Flirt-a-go-go: A Journal of My Adventures



December 27, 2003
This morning I was thinking about relationships, and it occurred to me that the most twisted and debauched one, the one most closely resembling a master-and-slave scenario, is the relationship that most of us have with money.

I was once in an encounter group for work -- in L.A. of course -- and people went around the circle and disclosed their most intimate secrets. Amid a very public sea of sexual confessions and childhood fears, the moderator asked one question so personal that everyone was allowed to privately check off a box for her eyes only: their income.

The healthiest view of money that I've heard in years was courtesy of a fictional character: Samantha, the sexually extravagant 40-something from Sex and the City, said, "It's fluid. You have it, you give it. You need it, you take it." Most people in real life have monetary views more twisted than Samantha's bedsheets, unfortunately. For instance, I would never be the person who orders appetizers, wine, dessert and an after-dinner drink at a restaurant and then suggests that the whole party -- some of whom had a dinner salad and water -- split the check equally. That seems so inconsiderate to me, yet I'm sure those people couldn't imagine running a web site that accepts money from strangers.

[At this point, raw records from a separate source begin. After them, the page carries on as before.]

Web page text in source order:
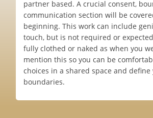
partner based. A crucial consent,
communication section will be
beginning. This work can include
touch, but is not required or
fully clothed or naked as when you
mention this so you can be
choices in a shared space and define
boundaries.
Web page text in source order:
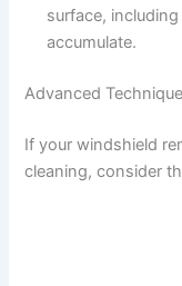
surface,
accumulate.
Advanced
If your windshield
cleaning, consider
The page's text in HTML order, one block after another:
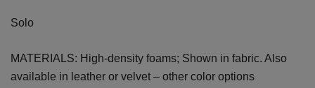
Solo
MATERIALS: High-density foams; Shown in fabric. Also
available in leather or velvet – other color options
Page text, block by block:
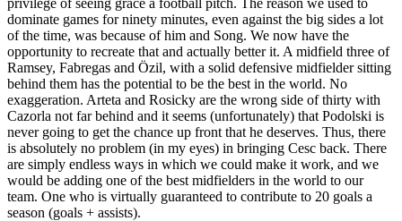
dominate games for ninety minutes, even against the big sides a lot
of the time, was because of him and Song. We now have the
opportunity to recreate that and actually better it. A midfield three of
Ramsey, Fabregas and Özil, with a solid defensive midfielder sitting
behind them has the potential to be the best in the world. No
exaggeration. Arteta and Rosicky are the wrong side of thirty with
Cazorla not far behind and it seems (unfortunately) that Podolski is
never going to get the chance up front that he deserves. Thus, there
is absolutely no problem (in my eyes) in bringing Cesc back. There
are simply endless ways in which we could make it work, and we
would be adding one of the best midfielders in the world to our
team. One who is virtually guaranteed to contribute to 20 goals a
season (goals + assists).
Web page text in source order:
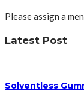
Please assign a
Latest Post
Solventless
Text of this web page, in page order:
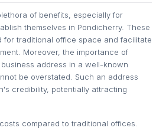
of benefits, especially for
themselves in Pondicherry. These
for traditional office space and facilitate
Moreover, the importance of
address in a well-known
be overstated. Such an address
credibility, potentially attracting
compared to traditional offices.
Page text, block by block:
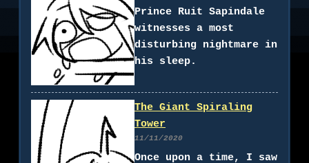
Prince Ruit Sapindale
witnesses a most
disturbing nightmare in
his sleep.
The Giant Spiraling
Tower
11/11/2020
Once upon a time, I saw
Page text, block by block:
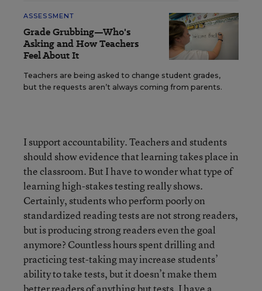
ASSESSMENT
Grade Grubbing—Who's
Asking and How Teachers
Feel About It
Teachers are being asked to change student grades,
but the requests aren’t always coming from parents.
I support accountability. Teachers and students
should show evidence that learning takes place in
the classroom. But I have to wonder what type of
learning high-stakes testing really shows.
Certainly, students who perform poorly on
standardized reading tests are not strong readers,
but is producing strong readers even the goal
anymore? Countless hours spent drilling and
practicing test-taking may increase students’
ability to take tests, but it doesn’t make them
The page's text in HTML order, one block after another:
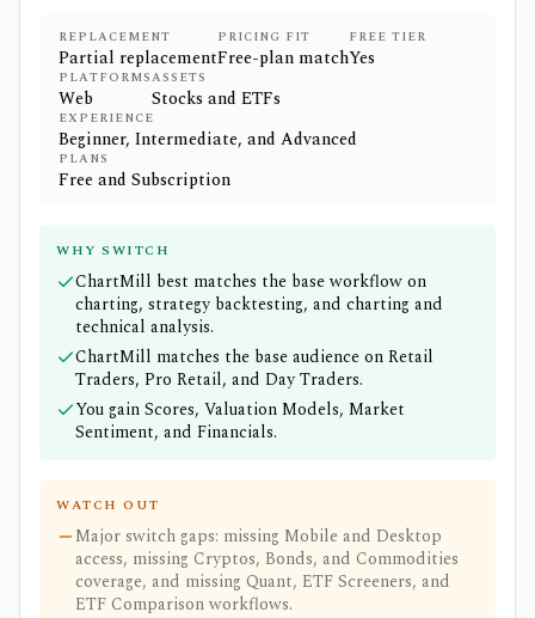
REPLACEMENT
Partial replacement
PRICING FIT
Free-plan match
FREE TIER
Yes
PLATFORMS
Web
ASSETS
Stocks and ETFs
EXPERIENCE
Beginner, Intermediate, and Advanced
PLANS
Free and Subscription
WHY SWITCH
ChartMill best matches the base workflow on
charting, strategy backtesting, and charting and
technical analysis.
ChartMill matches the base audience on Retail
Traders, Pro Retail, and Day Traders.
You gain Scores, Valuation Models, Market
Sentiment, and Financials.
WATCH OUT
Major switch gaps: missing Mobile and Desktop
access, missing Cryptos, Bonds, and Commodities
coverage, and missing Quant, ETF Screeners, and
ETF Comparison workflows.
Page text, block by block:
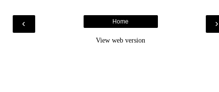
‹ ›
Home
View web version
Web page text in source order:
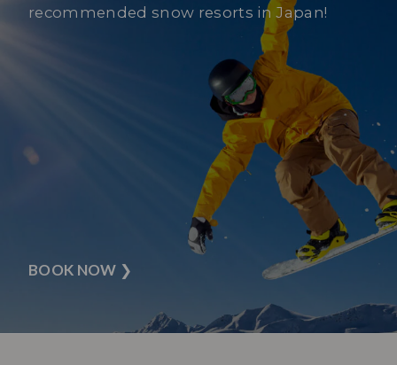
recommended snow resorts in Japan!
BOOK NOW ❯
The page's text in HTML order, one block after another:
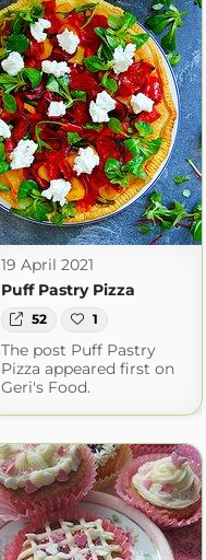
19 April 2021
Puff Pastry Pizza
52 1
The post Puff Pastry
Pizza appeared first on
Geri's Food.
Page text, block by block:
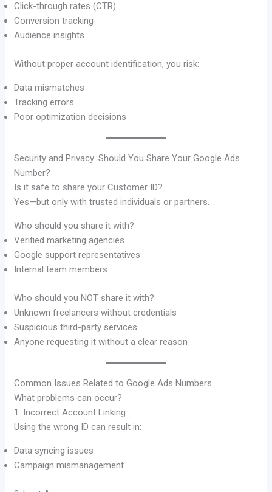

The funny thing to me is when someone who has lots of money sees me struggling and tries to tell me that money isn't everything. Of course money isn't everything -- nothing is everything. Then I get it, they're assuming that I've never had any. "Having money creates lots of different problems," they assure me. Pfft. Bantamweights. Try selling that load of hoo-ha to someone who didn't have her own pony when she was nine. Of course it is better to have money than to not have it. That's why everyone is always talking about it. And saying that they wish they had it. I know there are some things money can't buy. It's the things it can buy that I'm concerned with.

For one of my dot-com layoffs, they called the whole creative department into a conference room. Surprise meetings are never a good sign, especially when they tell you to "be sure to bring along all of your things." After the layoff of the writers and editors was announced, the manager of the department gave a big speech about how talented we all were and how we shouldn't worry, that we would all find new jobs right away, on and on and on. Just as I was making a note to myself to key his brand-new BMW when I left the parking lot, the CEO stopped him. "Uh, Steve? Your position has been eliminated too."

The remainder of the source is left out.